● **What you need to do**
Both the line below containing "own echo chambers" and the line containing "highly influential in", along with every line between them, should be repeated exactly; no other line belongs in the answer.

● **Stored items from a collection**
%%
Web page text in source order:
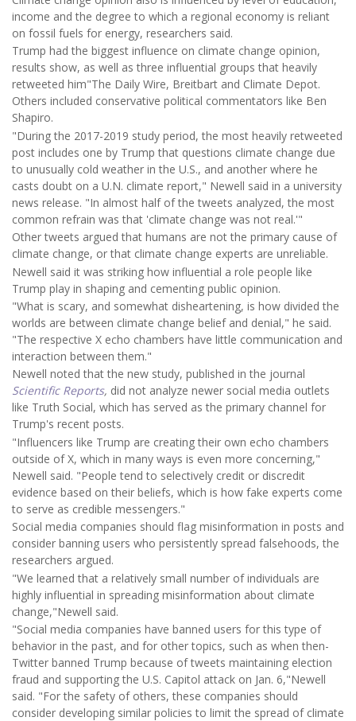
income and the degree to which a regional economy is reliant
on fossil fuels for energy, researchers said.
Trump had the biggest influence on climate change opinion,
results show, as well as three influential groups that heavily
retweeted him"The Daily Wire, Breitbart and Climate Depot.
Others included conservative political commentators like Ben
Shapiro.
"During the 2017-2019 study period, the most heavily retweeted
post includes one by Trump that questions climate change due
to unusually cold weather in the U.S., and another where he
casts doubt on a U.N. climate report," Newell said in a university
news release. "In almost half of the tweets analyzed, the most
common refrain was that 'climate change was not real.'"
Other tweets argued that humans are not the primary cause of
climate change, or that climate change experts are unreliable.
Newell said it was striking how influential a role people like
Trump play in shaping and cementing public opinion.
"What is scary, and somewhat disheartening, is how divided the
worlds are between climate change belief and denial," he said.
"The respective X echo chambers have little communication and
interaction between them."
Newell noted that the new study, published in the journal
Scientific Reports, did not analyze newer social media outlets
like Truth Social, which has served as the primary channel for
Trump's recent posts.
"Influencers like Trump are creating their own echo chambers
outside of X, which in many ways is even more concerning,"
Newell said. "People tend to selectively credit or discredit
evidence based on their beliefs, which is how fake experts come
to serve as credible messengers."
Social media companies should flag misinformation in posts and
consider banning users who persistently spread falsehoods, the
researchers argued.
"We learned that a relatively small number of individuals are
highly influential in spreading misinformation about climate
change,"Newell said.
"Social media companies have banned users for this type of
behavior in the past, and for other topics, such as when then-
Twitter banned Trump because of tweets maintaining election
fraud and supporting the U.S. Capitol attack on Jan. 6,"Newell
said. "For the safety of others, these companies should
consider developing similar policies to limit the spread of climate
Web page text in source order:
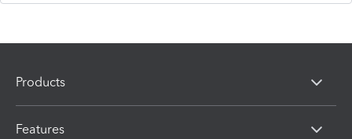
Products
Features
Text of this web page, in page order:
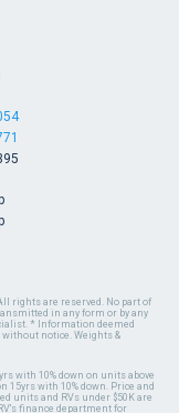
rights are reserved. No part of
in any form or by any
* Information deemed
notice. Weights &
with 10% down on units above
15yrs with 10% down. Price and
units and RVs under $50K are
finance department for
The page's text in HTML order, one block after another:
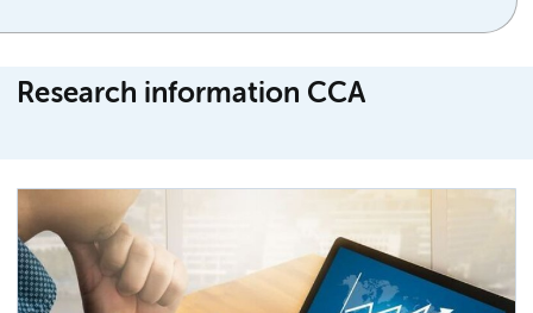
Research information CCA
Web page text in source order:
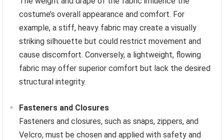
costume’s overall appearance and comfort. For
example, a stiff, heavy fabric may create a visually
striking silhouette but could restrict movement and
cause discomfort. Conversely, a lightweight, flowing
fabric may offer superior comfort but lack the desired
structural integrity.
Fasteners and Closures
Fasteners and closures, such as snaps, zippers, and
Velcro, must be chosen and applied with safety and
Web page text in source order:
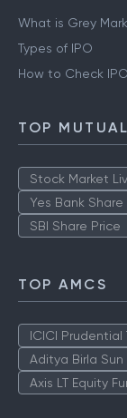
%%
● **Final answer**
"Influencers like Trump are creating their own echo chambers
outside of X, which in many ways is even more concerning,"
Newell said. "People tend to selectively credit or discredit
evidence based on their beliefs, which is how fake experts come
to serve as credible messengers."
Social media companies should flag misinformation in posts and
consider banning users who persistently spread falsehoods, the
researchers argued.
"We learned that a relatively small number of individuals are
highly influential in spreading misinformation about climate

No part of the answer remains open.